怪しく見えた相手はただの『無愛想な客とその連れ』。
宿はいつも通りの営業を再開した。
* * *
グリフォンと行動を共にするようになって、私の感覚だと二か月くらいが経った。
こっちの世界の暦がまだよく分からないから、だいたいの感じだけど。
あれから幾つかの町に立ち寄ったけど、そのどこにも長居はしていない。
グリフォンの旅に目的地があるのか、それとも旅自体が目的なのか。
―――まだ解らないことだらけ。
でも何だか最近はグリフォンの仏頂面にも慣れてきたかもしれない。
この日、ある町の近くまで来て空が急に曇りだし、
小雨がパラつき始めたと思ったらそれはあっという間に本格的などしゃ降りに変わった。
慌てて宿に飛び込んだけど何軒かは満室だと断られ、あちこち廻ってようやく部屋を取る事が出来た。
いつも通りの二人部屋。
最初は感覚がマヒしてて赤の他人の男の人と同室って事も気にする余裕がなかったけど、ある程度落ち着いた頃に突然恥ずかしくなった。

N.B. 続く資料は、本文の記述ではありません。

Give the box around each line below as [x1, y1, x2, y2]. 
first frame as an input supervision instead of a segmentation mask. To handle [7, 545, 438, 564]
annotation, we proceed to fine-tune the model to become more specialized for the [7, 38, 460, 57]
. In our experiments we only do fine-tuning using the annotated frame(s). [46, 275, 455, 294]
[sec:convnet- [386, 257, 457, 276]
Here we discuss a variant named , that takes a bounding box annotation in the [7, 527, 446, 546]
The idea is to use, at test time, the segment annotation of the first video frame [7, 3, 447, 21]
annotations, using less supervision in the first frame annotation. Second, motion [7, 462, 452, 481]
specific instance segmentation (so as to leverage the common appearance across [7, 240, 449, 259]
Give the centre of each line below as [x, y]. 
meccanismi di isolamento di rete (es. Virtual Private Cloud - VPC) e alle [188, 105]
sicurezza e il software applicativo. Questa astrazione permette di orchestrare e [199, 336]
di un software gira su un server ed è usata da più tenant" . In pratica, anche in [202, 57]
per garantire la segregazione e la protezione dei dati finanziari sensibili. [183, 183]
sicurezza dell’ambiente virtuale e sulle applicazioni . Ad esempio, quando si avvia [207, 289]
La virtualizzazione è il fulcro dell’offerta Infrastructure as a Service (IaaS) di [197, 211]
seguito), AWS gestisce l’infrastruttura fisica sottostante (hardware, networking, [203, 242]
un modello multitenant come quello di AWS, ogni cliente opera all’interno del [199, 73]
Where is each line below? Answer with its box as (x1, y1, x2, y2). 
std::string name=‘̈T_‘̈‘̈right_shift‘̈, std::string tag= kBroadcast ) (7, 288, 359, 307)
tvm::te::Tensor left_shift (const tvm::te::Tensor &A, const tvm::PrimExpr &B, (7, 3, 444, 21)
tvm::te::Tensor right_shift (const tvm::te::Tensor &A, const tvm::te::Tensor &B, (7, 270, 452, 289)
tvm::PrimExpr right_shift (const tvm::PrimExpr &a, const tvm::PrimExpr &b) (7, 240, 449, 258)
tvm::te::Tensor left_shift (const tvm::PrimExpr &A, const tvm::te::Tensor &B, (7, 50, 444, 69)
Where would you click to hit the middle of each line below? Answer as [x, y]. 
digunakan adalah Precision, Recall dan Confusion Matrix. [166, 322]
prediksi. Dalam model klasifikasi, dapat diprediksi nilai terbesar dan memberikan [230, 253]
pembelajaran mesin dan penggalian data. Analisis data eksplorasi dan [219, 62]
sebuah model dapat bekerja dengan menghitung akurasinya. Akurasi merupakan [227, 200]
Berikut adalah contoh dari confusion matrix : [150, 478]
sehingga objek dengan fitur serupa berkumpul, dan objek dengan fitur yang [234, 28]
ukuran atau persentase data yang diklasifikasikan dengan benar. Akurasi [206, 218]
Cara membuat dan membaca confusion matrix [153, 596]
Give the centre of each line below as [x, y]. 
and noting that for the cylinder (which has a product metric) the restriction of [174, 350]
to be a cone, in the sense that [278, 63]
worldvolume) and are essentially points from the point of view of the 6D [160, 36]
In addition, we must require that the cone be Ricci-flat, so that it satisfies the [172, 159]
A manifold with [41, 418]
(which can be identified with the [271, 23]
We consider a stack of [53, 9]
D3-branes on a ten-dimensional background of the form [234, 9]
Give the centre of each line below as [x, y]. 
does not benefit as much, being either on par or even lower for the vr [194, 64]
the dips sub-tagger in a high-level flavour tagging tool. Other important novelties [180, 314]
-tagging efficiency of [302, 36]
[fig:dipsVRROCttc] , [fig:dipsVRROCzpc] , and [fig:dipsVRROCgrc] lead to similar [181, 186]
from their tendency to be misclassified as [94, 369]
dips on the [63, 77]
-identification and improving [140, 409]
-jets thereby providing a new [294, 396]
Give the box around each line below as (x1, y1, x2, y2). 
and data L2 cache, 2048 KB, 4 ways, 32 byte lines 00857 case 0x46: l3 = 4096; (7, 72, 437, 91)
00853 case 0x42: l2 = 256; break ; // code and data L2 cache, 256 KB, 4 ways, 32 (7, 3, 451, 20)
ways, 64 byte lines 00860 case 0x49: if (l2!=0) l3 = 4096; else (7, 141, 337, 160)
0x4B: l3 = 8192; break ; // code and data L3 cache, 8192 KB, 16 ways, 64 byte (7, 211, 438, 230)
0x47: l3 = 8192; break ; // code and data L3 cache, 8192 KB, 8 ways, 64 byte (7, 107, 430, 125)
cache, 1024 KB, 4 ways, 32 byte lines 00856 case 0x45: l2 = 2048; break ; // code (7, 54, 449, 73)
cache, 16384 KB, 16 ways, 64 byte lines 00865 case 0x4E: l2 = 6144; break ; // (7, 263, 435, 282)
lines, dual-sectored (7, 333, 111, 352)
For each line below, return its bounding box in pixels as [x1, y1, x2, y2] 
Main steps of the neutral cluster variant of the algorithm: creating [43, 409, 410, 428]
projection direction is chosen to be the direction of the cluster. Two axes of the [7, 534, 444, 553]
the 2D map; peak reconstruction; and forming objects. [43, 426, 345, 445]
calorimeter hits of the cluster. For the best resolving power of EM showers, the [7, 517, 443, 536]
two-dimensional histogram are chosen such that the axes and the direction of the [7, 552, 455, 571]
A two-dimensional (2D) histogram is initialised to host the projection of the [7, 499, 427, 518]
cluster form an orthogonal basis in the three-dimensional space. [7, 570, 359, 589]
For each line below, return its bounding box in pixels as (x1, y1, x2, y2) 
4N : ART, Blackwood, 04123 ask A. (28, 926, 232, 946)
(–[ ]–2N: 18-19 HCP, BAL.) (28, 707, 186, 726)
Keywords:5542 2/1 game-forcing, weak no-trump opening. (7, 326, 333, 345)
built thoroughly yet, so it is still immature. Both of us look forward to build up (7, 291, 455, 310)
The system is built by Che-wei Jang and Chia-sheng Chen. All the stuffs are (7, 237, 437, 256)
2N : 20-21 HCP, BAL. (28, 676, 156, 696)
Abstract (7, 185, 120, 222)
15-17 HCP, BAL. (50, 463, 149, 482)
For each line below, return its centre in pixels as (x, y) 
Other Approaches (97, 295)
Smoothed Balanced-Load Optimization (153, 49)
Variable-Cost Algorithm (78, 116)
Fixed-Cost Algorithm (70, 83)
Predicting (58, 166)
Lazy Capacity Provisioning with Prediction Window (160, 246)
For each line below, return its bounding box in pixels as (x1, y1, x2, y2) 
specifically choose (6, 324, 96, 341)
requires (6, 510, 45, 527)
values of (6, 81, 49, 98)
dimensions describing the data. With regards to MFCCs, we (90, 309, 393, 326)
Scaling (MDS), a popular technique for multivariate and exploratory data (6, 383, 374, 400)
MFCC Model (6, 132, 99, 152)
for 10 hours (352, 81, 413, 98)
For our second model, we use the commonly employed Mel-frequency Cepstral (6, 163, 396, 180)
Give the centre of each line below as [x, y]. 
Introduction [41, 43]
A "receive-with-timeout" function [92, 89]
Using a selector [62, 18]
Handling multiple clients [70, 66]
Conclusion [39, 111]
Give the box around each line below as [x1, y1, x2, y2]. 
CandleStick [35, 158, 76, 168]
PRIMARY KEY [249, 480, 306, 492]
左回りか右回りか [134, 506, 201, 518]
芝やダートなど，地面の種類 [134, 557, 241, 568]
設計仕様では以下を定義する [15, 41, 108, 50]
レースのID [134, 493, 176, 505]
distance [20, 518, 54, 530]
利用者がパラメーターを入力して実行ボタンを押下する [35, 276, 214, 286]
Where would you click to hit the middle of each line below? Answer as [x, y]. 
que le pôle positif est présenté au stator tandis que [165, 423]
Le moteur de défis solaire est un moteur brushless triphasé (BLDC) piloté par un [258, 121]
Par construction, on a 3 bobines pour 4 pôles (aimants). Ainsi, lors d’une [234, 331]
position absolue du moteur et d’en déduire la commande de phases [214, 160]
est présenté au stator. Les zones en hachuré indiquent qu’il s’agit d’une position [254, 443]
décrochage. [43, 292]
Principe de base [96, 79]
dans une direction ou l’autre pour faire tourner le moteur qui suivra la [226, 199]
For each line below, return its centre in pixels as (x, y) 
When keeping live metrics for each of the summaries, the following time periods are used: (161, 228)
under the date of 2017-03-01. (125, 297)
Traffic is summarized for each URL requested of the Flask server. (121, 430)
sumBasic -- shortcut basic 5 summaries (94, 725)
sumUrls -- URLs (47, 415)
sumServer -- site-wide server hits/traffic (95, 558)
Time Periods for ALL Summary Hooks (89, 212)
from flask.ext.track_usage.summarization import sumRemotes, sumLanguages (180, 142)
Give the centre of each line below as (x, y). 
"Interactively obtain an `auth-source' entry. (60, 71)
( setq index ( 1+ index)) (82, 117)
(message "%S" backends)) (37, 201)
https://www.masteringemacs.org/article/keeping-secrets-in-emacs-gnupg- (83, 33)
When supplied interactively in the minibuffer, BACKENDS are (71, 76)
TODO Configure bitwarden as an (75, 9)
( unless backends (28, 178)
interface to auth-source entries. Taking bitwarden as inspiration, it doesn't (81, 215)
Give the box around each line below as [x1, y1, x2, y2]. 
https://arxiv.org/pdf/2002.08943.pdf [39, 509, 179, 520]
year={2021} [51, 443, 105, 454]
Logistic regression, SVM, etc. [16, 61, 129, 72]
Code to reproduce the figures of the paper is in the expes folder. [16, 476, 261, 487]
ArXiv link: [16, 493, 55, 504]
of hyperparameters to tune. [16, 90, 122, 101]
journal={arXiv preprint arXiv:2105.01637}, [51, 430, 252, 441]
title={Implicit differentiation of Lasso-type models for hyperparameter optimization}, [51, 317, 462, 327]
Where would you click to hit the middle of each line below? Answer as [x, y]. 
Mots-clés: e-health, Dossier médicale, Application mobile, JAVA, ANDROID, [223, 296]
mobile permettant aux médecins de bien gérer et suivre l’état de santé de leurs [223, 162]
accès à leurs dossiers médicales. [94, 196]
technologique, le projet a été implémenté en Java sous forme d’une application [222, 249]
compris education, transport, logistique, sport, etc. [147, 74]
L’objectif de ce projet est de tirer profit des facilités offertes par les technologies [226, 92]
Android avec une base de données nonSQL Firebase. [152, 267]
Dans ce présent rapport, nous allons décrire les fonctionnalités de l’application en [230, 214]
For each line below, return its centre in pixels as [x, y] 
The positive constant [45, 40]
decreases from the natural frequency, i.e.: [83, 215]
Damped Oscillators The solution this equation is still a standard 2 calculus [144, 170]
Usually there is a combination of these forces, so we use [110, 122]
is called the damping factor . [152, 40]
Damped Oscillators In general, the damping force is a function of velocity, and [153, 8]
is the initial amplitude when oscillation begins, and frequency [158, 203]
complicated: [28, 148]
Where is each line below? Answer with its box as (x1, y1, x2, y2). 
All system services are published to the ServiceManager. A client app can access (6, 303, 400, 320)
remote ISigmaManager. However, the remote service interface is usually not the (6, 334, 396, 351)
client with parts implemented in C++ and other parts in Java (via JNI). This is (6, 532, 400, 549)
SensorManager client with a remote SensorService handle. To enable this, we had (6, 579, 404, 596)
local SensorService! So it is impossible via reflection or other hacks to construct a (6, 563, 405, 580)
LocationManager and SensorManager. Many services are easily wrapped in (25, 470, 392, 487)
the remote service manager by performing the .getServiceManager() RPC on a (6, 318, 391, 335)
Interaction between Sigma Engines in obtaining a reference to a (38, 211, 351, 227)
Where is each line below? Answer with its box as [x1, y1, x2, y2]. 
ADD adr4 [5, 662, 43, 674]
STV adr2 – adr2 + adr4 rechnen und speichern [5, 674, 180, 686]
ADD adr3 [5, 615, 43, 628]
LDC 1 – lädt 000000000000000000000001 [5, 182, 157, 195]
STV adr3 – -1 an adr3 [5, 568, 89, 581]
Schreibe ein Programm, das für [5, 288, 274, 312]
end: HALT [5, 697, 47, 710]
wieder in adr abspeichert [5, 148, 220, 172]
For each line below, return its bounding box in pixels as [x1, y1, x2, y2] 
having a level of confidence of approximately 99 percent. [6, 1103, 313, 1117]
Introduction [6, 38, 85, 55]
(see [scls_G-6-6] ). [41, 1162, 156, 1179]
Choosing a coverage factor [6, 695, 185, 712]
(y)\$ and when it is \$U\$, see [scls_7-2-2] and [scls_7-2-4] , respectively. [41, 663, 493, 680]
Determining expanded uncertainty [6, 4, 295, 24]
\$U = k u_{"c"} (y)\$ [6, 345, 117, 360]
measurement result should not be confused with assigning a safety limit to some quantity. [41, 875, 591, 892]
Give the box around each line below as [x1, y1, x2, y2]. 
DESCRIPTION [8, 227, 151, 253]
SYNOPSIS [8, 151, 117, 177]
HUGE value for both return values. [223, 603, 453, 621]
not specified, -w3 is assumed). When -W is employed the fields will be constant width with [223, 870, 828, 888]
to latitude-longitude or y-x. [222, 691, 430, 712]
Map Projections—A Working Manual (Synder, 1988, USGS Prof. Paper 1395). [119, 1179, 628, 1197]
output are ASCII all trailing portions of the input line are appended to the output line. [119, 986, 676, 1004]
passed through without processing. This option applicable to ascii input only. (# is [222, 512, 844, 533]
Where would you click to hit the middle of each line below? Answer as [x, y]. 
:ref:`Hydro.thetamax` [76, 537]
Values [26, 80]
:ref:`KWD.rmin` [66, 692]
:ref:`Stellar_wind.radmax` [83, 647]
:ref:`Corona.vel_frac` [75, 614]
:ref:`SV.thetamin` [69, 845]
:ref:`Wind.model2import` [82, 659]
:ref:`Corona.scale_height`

十五の乙女が!身内以外の異性と小部屋で二人きりって!
ボロくてもイイからせめて個室をお願いします!
だけどよくよく考えたら、拾われた野良猫も同然の身分で稼ぎも無いくせに要求ばっかり一人前って…、どんだけ偉そうなの私。
それに恐らくグリフォンは私を『異性』というより『子供』の括りに入れてる。
出る箇所は出て締まる箇所は締まってる、というのがグリフォンの『女』の基準だし。
おまけに何度も宿に朝帰りする御身分だから、仮に部屋を別にして貰っても無駄な出費になるだけ。
それに、万が一隣の部屋でアハンな行為に及ばれたりりするのも、ちょっと…。
ひとまず湿った服を着替えてから先に階下の食堂に降りたグリフォンを探すと、席に着いたグリフォンは数人の宿泊客と談笑しているところだった。
よしよし。今日はイイ感じ?
…この保護者。客商売なんかしてるわりに表情筋が硬すぎて、二回に一回は初対面のお客さんと気まずい雰囲気になる。
本人に悪気は無いっぽいんだけど、もうちょっとこう…にこやかに出来ないもんかな。
一度でもその歌を聴いて貰えれば、誰もが虜になること受け合いなんだけど。
最初の印象でズルズル行って物凄く損をするタイプの人種だ。
何故この職種を選んだのか、謎。